Why can't I be one of those that hangs on to memories
And dies with them enveloped in their heart
As the most precious thing
The world could ever give them part

I'll let the moon cradle me gently
Until I fall asleep and then I'll cry
My tears becoming stars
My eyes as red as Mars

When I go down to earth and find your window
I'll sing you a song once you sleep
So I can live in your dreams
In your everflowing stream

I can't beg you to love me
I can't beg you to embrace me
I can't beg you to hold me
Only that you never forget me.


-Me [10:25 pm]

Long time no write.

...
*sigh*
...

I'll go find myself beneath my covers. That's where I last saw me. Can you help me? you took away that small part of me, that ever loved. If you don't want it, you can always return it. Love for me, has no time nor space, much less gender, race or age... to me, love is love. You are LOVE for me, you are my love, regardless of time going by... regardless of lovers. You'll be forever beautiful in my eyes. It matters not if you don't love me. I'll be watching you, nonetheless. In this world where love is but an illusion, I want you to be my reality.
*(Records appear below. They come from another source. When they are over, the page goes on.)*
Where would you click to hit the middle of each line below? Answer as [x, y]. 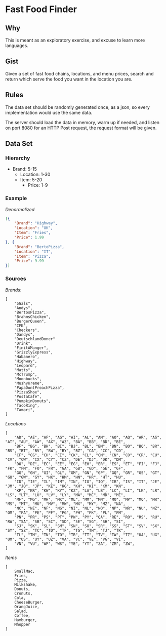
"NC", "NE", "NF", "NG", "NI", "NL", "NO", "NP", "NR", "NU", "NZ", [88, 508]
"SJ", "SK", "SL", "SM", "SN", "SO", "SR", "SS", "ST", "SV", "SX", [88, 526]
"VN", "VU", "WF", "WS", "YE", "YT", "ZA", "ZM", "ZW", [75, 544]
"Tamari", [25, 410]
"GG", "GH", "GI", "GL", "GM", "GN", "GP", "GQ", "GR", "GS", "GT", [88, 473]
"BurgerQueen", [30, 321]
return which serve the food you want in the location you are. [69, 79]
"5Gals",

I'm a disgusting romantic fag, I know. Shoot me now.

Friday, February 13, 2004

Secrecy

A secret can hurt. A secret can hurt when a relationship is secret. Well, not really secret. It hurts a million times more when you have to be pushed aside for a while, this other part of me, this other relationship needs my time. Yeah. I understand. I would want time with you too. Afterall, love makes you a sorry dependant fuck so why wouldn't that be in the equation as well?

I feel so jealous and sad. I don't want to jump to any drastic emotions. I want to remain numb forever. I've said that before. It's so delicious to be numb, to not feel anything, to be completely sedated from pain, hurt, jealousy and those mundane feelings that could destroy anyone.

St. Valentine's is right there... right there around the corner and I'll most probably spend it watching them. That's my new job nowadays. But I already knew that. Life is never fair to anyone. Love hurts endlessly, needlessly.

I'm really surprised with myself, I never expected to be this way with someone whom I knew had 'something' with another girl. So? I shouldn't worry. But I'm selfish, so I do. I want him all to myself but I can't say that. I can't be selfish, I can't say anything...

Mirror lie to me
And let me see what I dream to be
Not what I really am.
[/poetic moment]

He sent me a card though... yay.

*proceeds to sit alone in a corner and sing to himself*

--

Good grief. A 'baby' now is in the picture. After he swore he wouldn't reproduce, because he just couldn't... but he chose her after all. She must be so special. She really must be. The way he was hugging her and smiling, and then a Valentine date.

It's killing me...

I know I've sinned before but... I didn't think it would hurt this much. This isn't my reality. I wonder what reality HE prefers? I can't ask him that. I can't say anything.

I've been listening to all kinds of romance songs, tomorrow being that dreaded Valentines. I can feel my heart tearing, even if my headphones are blasting against my ears. I close my eyes, I prefer to not think at all. Everything hurts right now. I don't care for my own happiness; irrelevant, it's irrelevant. I just want you with me... why does that seem so much now? But I guess that means I DO want my own happiness.

*shoots self*

Thursday, January 1, 2004

New Years

Happy New Years. I'm with Rink in Vail, Colorado. All is right with the world.